### Supplied information
'''

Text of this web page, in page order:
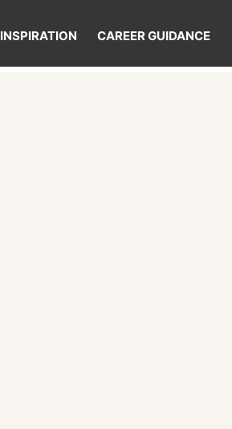
INSPIRATION CAREER GUIDANCE
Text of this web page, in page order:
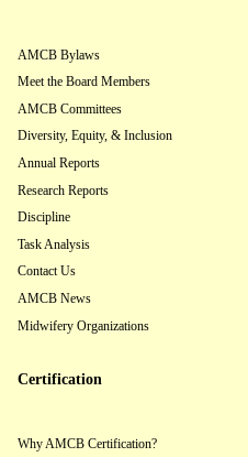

'''

### Problem
In your copy, restate the data above word for word but leave out any picture.

### Completed task
Text of this web page, in page order:
INSPIRATION CAREER GUIDANCE
Text of this web page, in page order:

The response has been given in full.